= Simon Nowell-Smith =

English book collector

Simon Harcourt Nowell-Smith (January 5, 1909 - March 28, 1996) was a British writer, collector and librarian.

==Education==
Nowell-Smith graduated from Sherborne School in 1928 where he edited The Shirburnian and New College, University of Oxford in 1932.

==Career==
He served on the editorial staff of The Times from 1932 to 1944 and was assistant editor, Times Literary Supplement, 1937 to 1939.

During World War II Nowell-Smith served in the Naval Intelligence Unit.

He was Secretary and Librarian at the London Library from 1950 to 1956 and Secretary of the Hospital Library Services Survey 1958–1959.

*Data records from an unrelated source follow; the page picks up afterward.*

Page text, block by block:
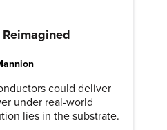
could deliver
under real-world
lies in the substrate.
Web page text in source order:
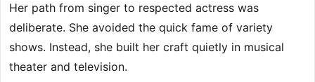
Her path from singer to respected actress was
deliberate. She avoided the quick fame of variety
shows. Instead, she built her craft quietly in musical
theater and television.
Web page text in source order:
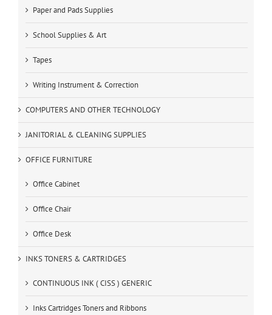
Paper and Pads Supplies
School Supplies & Art
Tapes
Writing Instrument & Correction
COMPUTERS AND OTHER TECHNOLOGY
JANITORIAL & CLEANING SUPPLIES
OFFICE FURNITURE
Office Cabinet
Office Chair
Office Desk
INKS TONERS & CARTRIDGES
CONTINUOUS INK ( CISS ) GENERIC
Inks Cartridges Toners and Ribbons
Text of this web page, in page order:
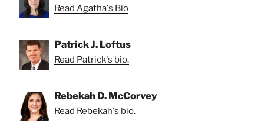
Read Agatha's Bio
Patrick J. Loftus
Read Patrick's bio.
Rebekah D. McCorvey
Read Rebekah's bio.
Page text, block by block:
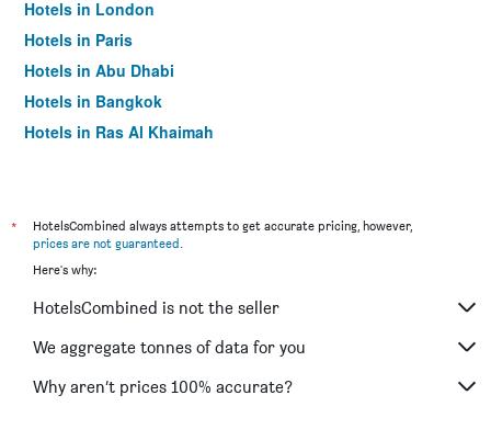
Hotels in London
Hotels in Paris
Hotels in Abu Dhabi
Hotels in Bangkok
Hotels in Ras Al Khaimah
*
HotelsCombined always attempts to get accurate pricing, however,
prices are not guaranteed.
Here's why:
HotelsCombined is not the seller
We aggregate tonnes of data for you
Why aren’t prices 100% accurate?
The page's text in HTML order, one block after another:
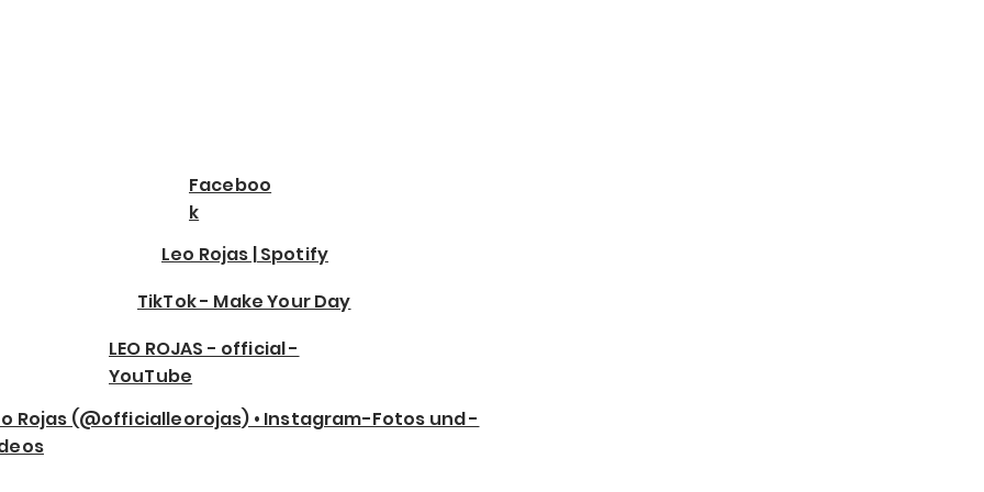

He was President of the Bibliographical Society 1962–1964.

In 1965–1966 he was the Lyell Lecturer in Bibliography at the University of Oxford where he spoke on "International Copyright Law and the Publisher in the Reign of Queen Victoria."

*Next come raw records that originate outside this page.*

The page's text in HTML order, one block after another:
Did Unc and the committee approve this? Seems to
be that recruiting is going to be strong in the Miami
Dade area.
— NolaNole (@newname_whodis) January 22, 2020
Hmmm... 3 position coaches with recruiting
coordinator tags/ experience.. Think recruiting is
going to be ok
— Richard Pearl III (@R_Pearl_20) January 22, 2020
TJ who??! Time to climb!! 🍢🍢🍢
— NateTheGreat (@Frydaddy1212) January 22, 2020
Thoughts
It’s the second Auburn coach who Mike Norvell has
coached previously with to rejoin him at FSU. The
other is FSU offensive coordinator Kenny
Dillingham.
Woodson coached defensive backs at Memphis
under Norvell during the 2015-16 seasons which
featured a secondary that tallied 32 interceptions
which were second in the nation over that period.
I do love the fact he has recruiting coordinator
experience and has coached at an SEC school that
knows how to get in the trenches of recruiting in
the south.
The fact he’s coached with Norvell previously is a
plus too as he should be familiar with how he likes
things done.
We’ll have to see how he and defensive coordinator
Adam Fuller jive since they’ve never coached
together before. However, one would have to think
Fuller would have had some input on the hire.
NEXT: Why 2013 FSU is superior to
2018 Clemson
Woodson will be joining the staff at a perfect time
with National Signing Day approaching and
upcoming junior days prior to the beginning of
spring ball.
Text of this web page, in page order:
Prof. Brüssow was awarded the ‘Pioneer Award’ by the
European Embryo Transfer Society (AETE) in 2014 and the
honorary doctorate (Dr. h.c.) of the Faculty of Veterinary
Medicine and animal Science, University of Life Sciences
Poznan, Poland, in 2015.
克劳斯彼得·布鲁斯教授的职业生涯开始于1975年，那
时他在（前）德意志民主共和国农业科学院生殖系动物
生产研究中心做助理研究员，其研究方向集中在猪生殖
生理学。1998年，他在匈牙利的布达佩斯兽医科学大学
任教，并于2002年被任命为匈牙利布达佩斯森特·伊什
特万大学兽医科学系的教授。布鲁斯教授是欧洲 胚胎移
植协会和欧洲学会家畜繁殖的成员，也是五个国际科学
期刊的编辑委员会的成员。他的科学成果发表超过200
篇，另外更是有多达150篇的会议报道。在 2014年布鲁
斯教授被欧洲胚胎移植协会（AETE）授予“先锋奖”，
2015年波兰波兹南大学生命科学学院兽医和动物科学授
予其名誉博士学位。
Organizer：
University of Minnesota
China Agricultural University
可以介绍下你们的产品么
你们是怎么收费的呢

He was a trustee of Dove Cottage from 1974 to 1982.

==Book collecting==
Nowell-Smith assembled collections of Henry James (now at McMaster University) and Robert Bridges (now at the University of South Carolina). The focus of the ‘Ewelme Collection’, named after the Oxford village where he lived, was 19th- and early 20th-century poetry.

Nowell-Smith was elected to the Roxburghe Club in 1979.

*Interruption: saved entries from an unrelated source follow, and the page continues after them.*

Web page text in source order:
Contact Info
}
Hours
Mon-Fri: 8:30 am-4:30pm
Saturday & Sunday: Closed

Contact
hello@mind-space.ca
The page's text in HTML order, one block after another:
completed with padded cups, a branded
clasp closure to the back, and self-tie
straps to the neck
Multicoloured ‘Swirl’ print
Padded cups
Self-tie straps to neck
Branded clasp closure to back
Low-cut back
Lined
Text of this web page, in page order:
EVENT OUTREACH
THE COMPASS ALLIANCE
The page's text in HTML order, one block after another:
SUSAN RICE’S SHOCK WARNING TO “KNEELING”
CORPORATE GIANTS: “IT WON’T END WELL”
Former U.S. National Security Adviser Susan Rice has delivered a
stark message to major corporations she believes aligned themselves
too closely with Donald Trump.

A bibliographic essay in The Book Collector in 1989 described and documented Nowell-Smith's collecting and his writing, including pseudegrapha as "Michael Trevanian of Erewhon."

== Selected publications==
- Nowell-Smith, Simon, and Robert Browning. (1971). Poetry and Prose: Selected by S. Nowell-Smith. Oxford University Press.
- Nowell-Smith, Simon. (1969). T.J. Wise as Bibliographer. London: Bibliographical Society.
- Nowell-Smith, Simon. University of Oxford. (1968). International Copyright Law and the Publisher in the Reign of Queen Victoria. Oxford: Clarendon Press.
- Nowell-Smith, Simon. (1967). Letters to Macmillan, Selected and Ed. by Simon Nowell-Smith: London, Melbourne, Toronto: Macmillan: New. York: St. Martin.
- Nowell-Smith, Simon. (1964). Edwardian England: 1901-1914. London: Oxford University Press.
- Munford, William Arthur, Simon Nowell-Smith, Cecil Bernard Oldman, and University College, London School of Librarianship and Archives. (1958). English Libraries, 1800-1850; Three Lectures Delivered at University College, London. London: Lewis.
- Nowell-Smith, Simon. (1958). The House of Cassell, 1848-1958. London: Cassell & Company.
- Nowell-Smith, Simon. (1947). The Legend of the Master, Henry James. Oxford Oxfordshire: Oxford University Press.
- Nowell-Smith, Simon. 1933. In Defence of Thackeray. London: Constable.